ENTRIES PROVIDED below:

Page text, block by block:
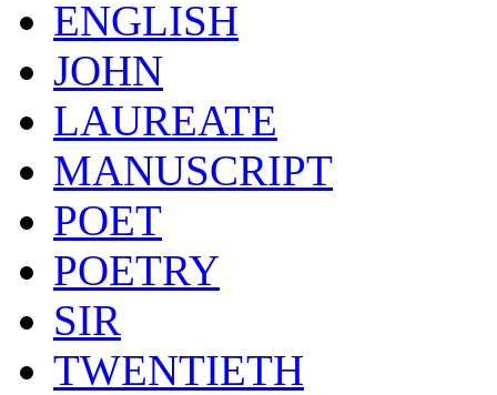
ENGLISH
JOHN
LAUREATE
MANUSCRIPT
POET
POETRY
SIR
TWENTIETH
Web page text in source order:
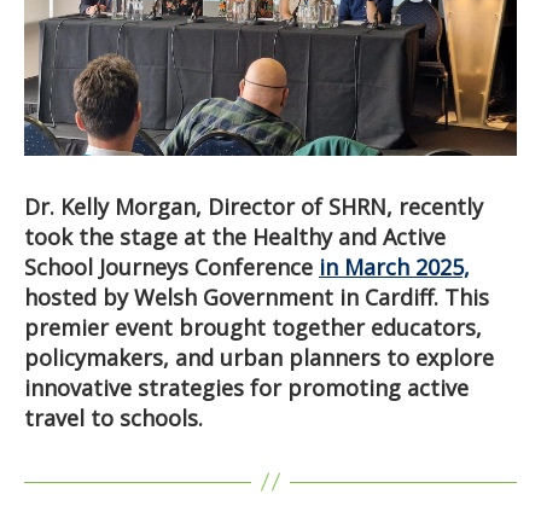
Dr. Kelly Morgan, Director of SHRN, recently
took the stage at the Healthy and Active
School Journeys Conference in March 2025,
hosted by Welsh Government in Cardiff. This
premier event brought together educators,
policymakers, and urban planners to explore
innovative strategies for promoting active
travel to schools.
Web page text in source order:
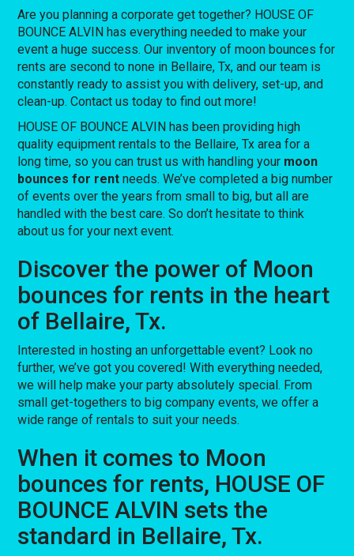
Are you planning a corporate get together? HOUSE OF
BOUNCE ALVIN has everything needed to make your
event a huge success. Our inventory of moon bounces for
rents are second to none in Bellaire, Tx, and our team is
constantly ready to assist you with delivery, set-up, and
clean-up. Contact us today to find out more!
HOUSE OF BOUNCE ALVIN has been providing high
quality equipment rentals to the Bellaire, Tx area for a
long time, so you can trust us with handling your moon
bounces for rent needs. We’ve completed a big number
of events over the years from small to big, but all are
handled with the best care. So don’t hesitate to think
about us for your next event.
Discover the power of Moon
bounces for rents in the heart
of Bellaire, Tx.
Interested in hosting an unforgettable event? Look no
further, we’ve got you covered! With everything needed,
we will help make your party absolutely special. From
small get-togethers to big company events, we offer a
wide range of rentals to suit your needs.
When it comes to Moon
bounces for rents, HOUSE OF
BOUNCE ALVIN sets the
standard in Bellaire, Tx.
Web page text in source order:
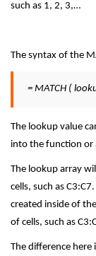
such as 1, 2, 3,…
The syntax of the
= MATCH (
The lookup value
into the function or
The lookup array
cells, such as
created inside of
of cells, such as
The difference
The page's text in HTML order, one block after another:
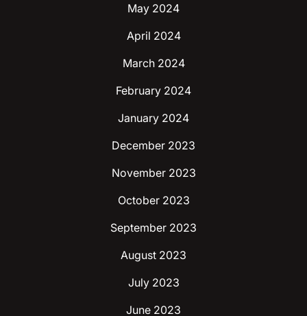
May 2024
April 2024
March 2024
February 2024
January 2024
December 2023
November 2023
October 2023
September 2023
August 2023
July 2023
June 2023
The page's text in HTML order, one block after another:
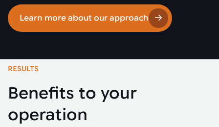
Learn more about our approach
RESULTS
Benefits to your
operation
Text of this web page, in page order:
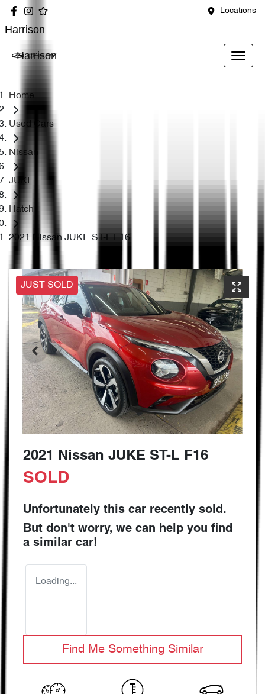
Locations
Harrison
Harrison
Home
Used Cars
Nissan
JUKE
Hatch
2021 Nissan JUKE ST-L F16
JUST SOLD
2021 Nissan JUKE ST-L F16
SOLD
Unfortunately this car recently sold.
But don't worry, we can help you find
a similar car!
Loading...
Find Me Something Similar
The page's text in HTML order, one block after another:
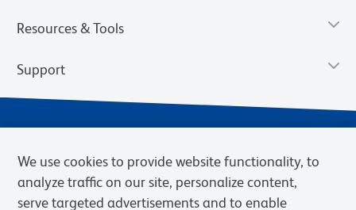
Resources & Tools
Support
We use cookies to provide website functionality, to
analyze traffic on our site, personalize content,
serve targeted advertisements and to enable
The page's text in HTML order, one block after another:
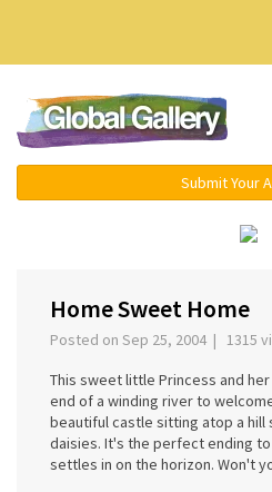
Submit Your
Home Sweet Home
Posted on Sep 25, 2004 | 1315
This sweet little Princess and
end of a winding river to
beautiful castle sitting atop a
daisies. It's the perfect ending
settles in on the horizon. Won't
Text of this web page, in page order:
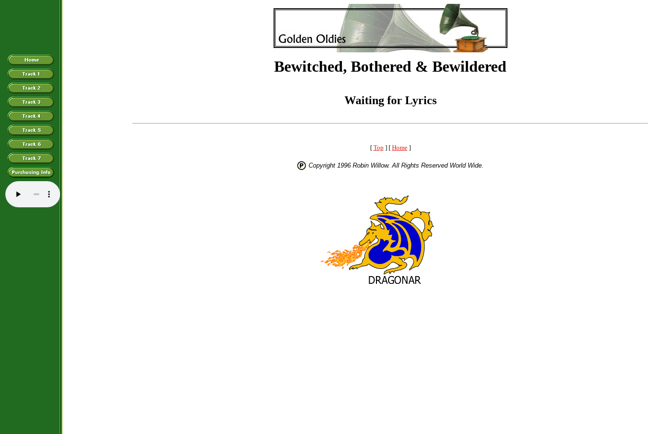
Bewitched, Bothered & Bewildered
Waiting for Lyrics
[ Top ] [ Home]
Copyright 1996 Robin Willow. All Rights Reserved World Wide.
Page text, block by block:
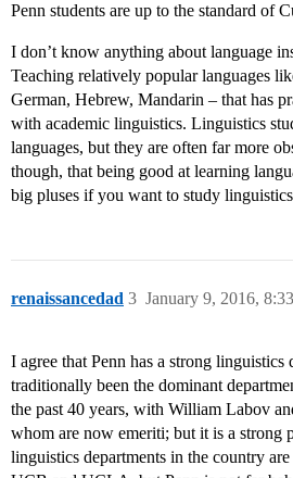
Penn students are up to the standard of
I don’t know anything about language
Teaching relatively popular languages
German, Hebrew, Mandarin – that has
with academic linguistics. Linguistics
languages, but they are often far more
though, that being good at learning
big pluses if you want to study
renaissancedad January 9, 2016,
3
I agree that Penn has a strong linguistics
traditionally been the dominant
the past 40 years, with William Labov
whom are now emeriti; but it is a strong
linguistics departments in the country
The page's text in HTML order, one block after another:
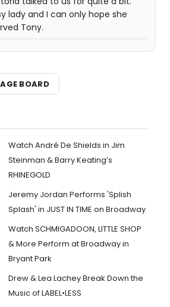
lady and I can only hope she
Tony.
BOARD
Watch André De Shields in Jim
Steinman & Barry Keating’s
RHINEGOLD
Jeremy Jordan Performs 'Splish
Splash' in JUST IN TIME on Broadway
Watch SCHMIGADOON, LITTLE SHOP
& More Perform at Broadway in
Bryant Park
Drew & Lea Lachey Break Down the
Music of LABEL•LESS
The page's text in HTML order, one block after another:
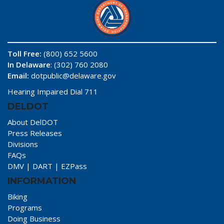
Toll Free: (800) 652 5600
In Delaware: (302) 760 2080
Email: dotpublic@delaware.gov
Hearing Impaired Dial 711
DELDOT
About DelDOT
Press Releases
Divisions
FAQs
DMV | DART | EZPass
INFORMATION
Biking
Programs
Doing Business
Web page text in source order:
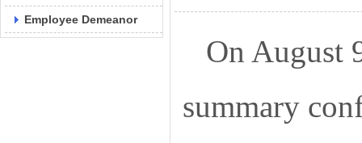
Employee Demeanor
On August
summary
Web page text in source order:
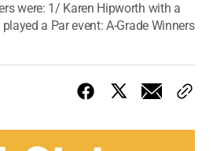
were: 1/ Karen Hipworth with a
a Par event: A-Grade Winners
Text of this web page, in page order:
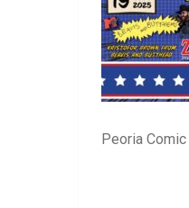
Peoria
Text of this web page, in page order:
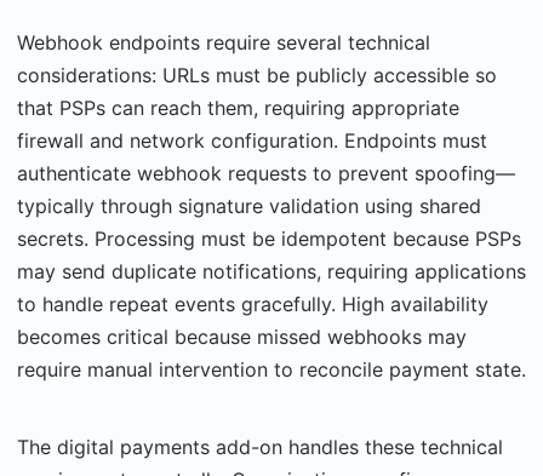
Webhook endpoints require several technical
considerations: URLs must be publicly acces­sible so
that PSPs can reach them, requiring appropriate
firewall and network configura­tion. Endpoints must
authenticate webhook requests to prevent spoofing—
typically through signature validation using shared
secrets. Processing must be idempotent because PSPs
may send duplicate notifications, requiring applications
to handle repeat events gracefully. High availability
becomes critical because missed webhooks may
require man­ual intervention to reconcile payment state.
The digital payments add-on handles these technical
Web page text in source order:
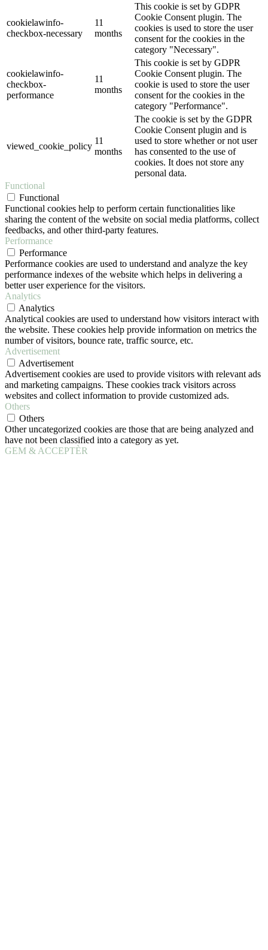
cookielawinfo-
checkbox-necessary
11
months
This cookie is set by GDPR
Cookie Consent plugin. The
cookies is used to store the user
consent for the cookies in the
category "Necessary".
cookielawinfo-
checkbox-
performance
11
months
This cookie is set by GDPR
Cookie Consent plugin. The
cookie is used to store the user
consent for the cookies in the
category "Performance".
viewed_cookie_policy
11
months
The cookie is set by the GDPR
Cookie Consent plugin and is
used to store whether or not user
has consented to the use of
cookies. It does not store any
personal data.
Functional
Functional
Functional cookies help to perform certain functionalities like
sharing the content of the website on social media platforms, collect
feedbacks, and other third-party features.
Performance
Performance
Performance cookies are used to understand and analyze the key
performance indexes of the website which helps in delivering a
better user experience for the visitors.
Analytics
Analytics
Analytical cookies are used to understand how visitors interact with
the website. These cookies help provide information on metrics the
number of visitors, bounce rate, traffic source, etc.
Advertisement
Advertisement
Advertisement cookies are used to provide visitors with relevant ads
and marketing campaigns. These cookies track visitors across
websites and collect information to provide customized ads.
Others
Others
Other uncategorized cookies are those that are being analyzed and
have not been classified into a category as yet.
GEM & ACCEPTÈR

End of ENTRIES PROVIDED.

Each line above is to be copied exactly, and the pictures are to be dropped.

Page text, block by block:
ENGLISH
JOHN
LAUREATE
MANUSCRIPT
POET
POETRY
SIR
TWENTIETH
Web page text in source order:
Dr. Kelly Morgan, Director of SHRN, recently
took the stage at the Healthy and Active
School Journeys Conference in March 2025,
hosted by Welsh Government in Cardiff. This
premier event brought together educators,
policymakers, and urban planners to explore
innovative strategies for promoting active
travel to schools.
Web page text in source order:
Are you planning a corporate get together? HOUSE OF
BOUNCE ALVIN has everything needed to make your
event a huge success. Our inventory of moon bounces for
rents are second to none in Bellaire, Tx, and our team is
constantly ready to assist you with delivery, set-up, and
clean-up. Contact us today to find out more!
HOUSE OF BOUNCE ALVIN has been providing high
quality equipment rentals to the Bellaire, Tx area for a
long time, so you can trust us with handling your moon
bounces for rent needs. We’ve completed a big number
of events over the years from small to big, but all are
handled with the best care. So don’t hesitate to think
about us for your next event.
Discover the power of Moon
bounces for rents in the heart
of Bellaire, Tx.
Interested in hosting an unforgettable event? Look no
further, we’ve got you covered! With everything needed,
we will help make your party absolutely special. From
small get-togethers to big company events, we offer a
wide range of rentals to suit your needs.
When it comes to Moon
bounces for rents, HOUSE OF
BOUNCE ALVIN sets the
standard in Bellaire, Tx.
Web page text in source order:
such as 1, 2, 3,…
The syntax of the
= MATCH (
The lookup value
into the function or
The lookup array
cells, such as
created inside of
of cells, such as
The difference
The page's text in HTML order, one block after another:
May 2024
April 2024
March 2024
February 2024
January 2024
December 2023
November 2023
October 2023
September 2023
August 2023
July 2023
June 2023
The page's text in HTML order, one block after another:
Learn more about our approach
RESULTS
Benefits to your
operation
Text of this web page, in page order:
Locations
Harrison
Harrison
Home
Used Cars
Nissan
JUKE
Hatch
2021 Nissan JUKE ST-L F16
JUST SOLD
2021 Nissan JUKE ST-L F16
SOLD
Unfortunately this car recently sold.
But don't worry, we can help you find
a similar car!
Loading...
Find Me Something Similar
The page's text in HTML order, one block after another:
Resources & Tools
Support
We use cookies to provide website functionality, to
analyze traffic on our site, personalize content,
serve targeted advertisements and to enable
The page's text in HTML order, one block after another:
Submit Your
Home Sweet Home
Posted on Sep 25, 2004 | 1315
This sweet little Princess and
end of a winding river to
beautiful castle sitting atop a
daisies. It's the perfect ending
settles in on the horizon. Won't
Text of this web page, in page order:
Bewitched, Bothered & Bewildered
Waiting for Lyrics
[ Top ] [ Home]
Copyright 1996 Robin Willow. All Rights Reserved World Wide.
Page text, block by block:
Penn students are up to the standard of
I don’t know anything about language
Teaching relatively popular languages
German, Hebrew, Mandarin – that has
with academic linguistics. Linguistics
languages, but they are often far more
though, that being good at learning
big pluses if you want to study
renaissancedad January 9, 2016,
3
I agree that Penn has a strong linguistics
traditionally been the dominant
the past 40 years, with William Labov
whom are now emeriti; but it is a strong
linguistics departments in the country
The page's text in HTML order, one block after another:
lady and I can only hope she
Tony.
BOARD
Watch André De Shields in Jim
Steinman & Barry Keating’s
RHINEGOLD
Jeremy Jordan Performs 'Splish
Splash' in JUST IN TIME on Broadway
Watch SCHMIGADOON, LITTLE SHOP
& More Perform at Broadway in
Bryant Park
Drew & Lea Lachey Break Down the
Music of LABEL•LESS
The page's text in HTML order, one block after another:
Toll Free: (800) 652 5600
In Delaware: (302) 760 2080
Email: dotpublic@delaware.gov
Hearing Impaired Dial 711
DELDOT
About DelDOT
Press Releases
Divisions
FAQs
DMV | DART | EZPass
INFORMATION
Biking
Programs
Doing Business
Web page text in source order:
Employee Demeanor
On August
summary
Web page text in source order:
were: 1/ Karen Hipworth with a
a Par event: A-Grade Winners
Text of this web page, in page order:
Peoria
Text of this web page, in page order:
Webhook endpoints require several technical
considerations: URLs must be publicly acces­sible so
that PSPs can reach them, requiring appropriate
firewall and network configura­tion. Endpoints must
authenticate webhook requests to prevent spoofing—
typically through signature validation using shared
secrets. Processing must be idempotent because PSPs
may send duplicate notifications, requiring applications
to handle repeat events gracefully. High availability
becomes critical because missed webhooks may
require man­ual intervention to reconcile payment state.
The digital payments add-on handles these technical
Web page text in source order:
cookielawinfo-
checkbox-necessary
11
months
This cookie is set by GDPR
Cookie Consent plugin. The
cookies is used to store the user
consent for the cookies in the
category "Necessary".
cookielawinfo-
checkbox-
performance
11
months
This cookie is set by GDPR
Cookie Consent plugin. The
cookie is used to store the user
consent for the cookies in the
category "Performance".
viewed_cookie_policy
11
months
The cookie is set by the GDPR
Cookie Consent plugin and is
used to store whether or not user
has consented to the use of
cookies. It does not store any
personal data.
Functional
Functional
Functional cookies help to perform certain functionalities like
sharing the content of the website on social media platforms, collect
feedbacks, and other third-party features.
Performance
Performance
Performance cookies are used to understand and analyze the key
performance indexes of the website which helps in delivering a
better user experience for the visitors.
Analytics
Analytics
Analytical cookies are used to understand how visitors interact with
the website. These cookies help provide information on metrics the
number of visitors, bounce rate, traffic source, etc.
Advertisement
Advertisement
Advertisement cookies are used to provide visitors with relevant ads
and marketing campaigns. These cookies track visitors across
websites and collect information to provide customized ads.
Others
Others
Other uncategorized cookies are those that are being analyzed and
have not been classified into a category as yet.
GEM & ACCEPTÈR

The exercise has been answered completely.